What I learned from my test is how the 4XE splits the difference between the two.

With a pure-electric range of 21 miles, it started off with a faint whir, knobby tires gripping the road in that wobbly, crawly Jeep way. When it kicked in, the engine gurgled, as all Jeeps do.

I loved the commanding ride height (10.8 inches of clearance), the practical, no-nonsense dashboard controls, the rough-and-ready feel of the steering wheel in my hands, the strong, grinding surge forward as I pressed the gas pedal.

The 4XE offers three “E Selec” settings activated by buttons to the left of the steering wheel.
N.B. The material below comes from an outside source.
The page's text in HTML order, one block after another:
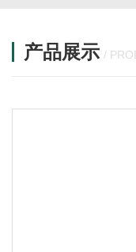
产品展示 /
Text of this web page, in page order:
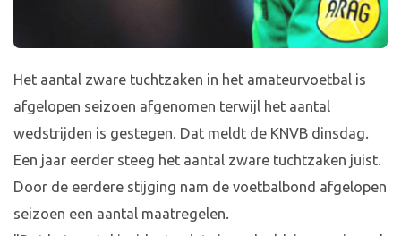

After the self-explanatory “Electric” mode, the default “Hybrid” mode prioritizes battery power over gasoline until the battery is drained to a certain level, then switches to gasoline, and “eSave” mode uses the gas engine while saving battery energy for later.
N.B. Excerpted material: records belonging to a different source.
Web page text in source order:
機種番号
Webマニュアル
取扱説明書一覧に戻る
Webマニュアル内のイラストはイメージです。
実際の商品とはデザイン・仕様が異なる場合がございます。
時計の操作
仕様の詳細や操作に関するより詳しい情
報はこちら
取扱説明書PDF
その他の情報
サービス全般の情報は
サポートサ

Both the four-wheel drive and the regenerative brakes help recover battery charge; a one-pedal driving option allows maximum regeneration. (It’ll feel so abrupt when you leave off the gas that you often won’t need to brake much).

Along with sundry chore destinations, I drove the 4XE in the LA “river,” which I put in quotes because it is a cement flood-plain channel built in 1928 by the Army Corp of Engineers to catch water runoff from the surrounding hills.
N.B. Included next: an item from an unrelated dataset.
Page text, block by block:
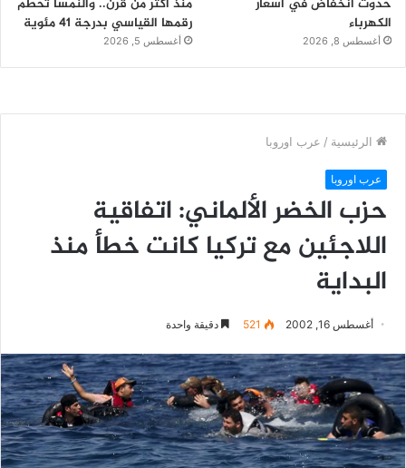
الكهرباء
أغسطس 8, 2026
رقمها القياسي بدرجة 41 مئوية
أغسطس 5, 2026

The water in the L.A. river is less than a foot deep, but it’s nice to know the 4XE can ford up to 30 inches of water—and all of its high-voltage components are sealed to be waterproof.

Through city, highway, and off-road driving, the 4XE gets the equivalent of 49 mpg in all-electric mode, which dips down to 20 mpg in conventional gasoline-powered driving.

Twenty miles per gallon is not admirable, especially for a vehicle marketed as environmentally sensitive, but it does beat everything else, efficiency-wise, in the Jeep lineup—except the 25 mpg Wrangler Diesel. (For reference, the 392 Rubicon gets just 14 mpg.)

Hinting at Hybrid

The 4XE contains just enough clues inside and out to mark its difference from a “regular” Rubicon and earn you the praise you deserve for opting to go hybrid. (Isn’t that half the reason for getting it—so others will know about your enviro-virtue?)

It has special electric-blue accents running over the body in the form of front and rear tow hooks, exterior badges and across the hood decals. In the cabin, electric blue stitching on the seats and trim is exclusive to the hybrid model.

I’d splurge on the extensive extras list Jeep offers, since the $51,695 base model can feel bare: such things as the Cold Weather package with heated seats and remote start ($995) and leather-trimmed bucket seats ($1,695) go far to make this hybrid feel special.

I’d also buy the simple-to-use Level II Jeep-branded charger, which will fully charge the Wrangler 4XE battery in 2 hours vs. the 12 hours required if you’re using the included Level I standard charging cable. Total driving range under optimal conditions is 370 miles.

The final price of the 4XE I drove was $65,890, which included the $4,095 one-touch power-opening top.

For a hybrid middle child that bridges the gap between the old Jeep and the Jeep of the future, it would be money well spent.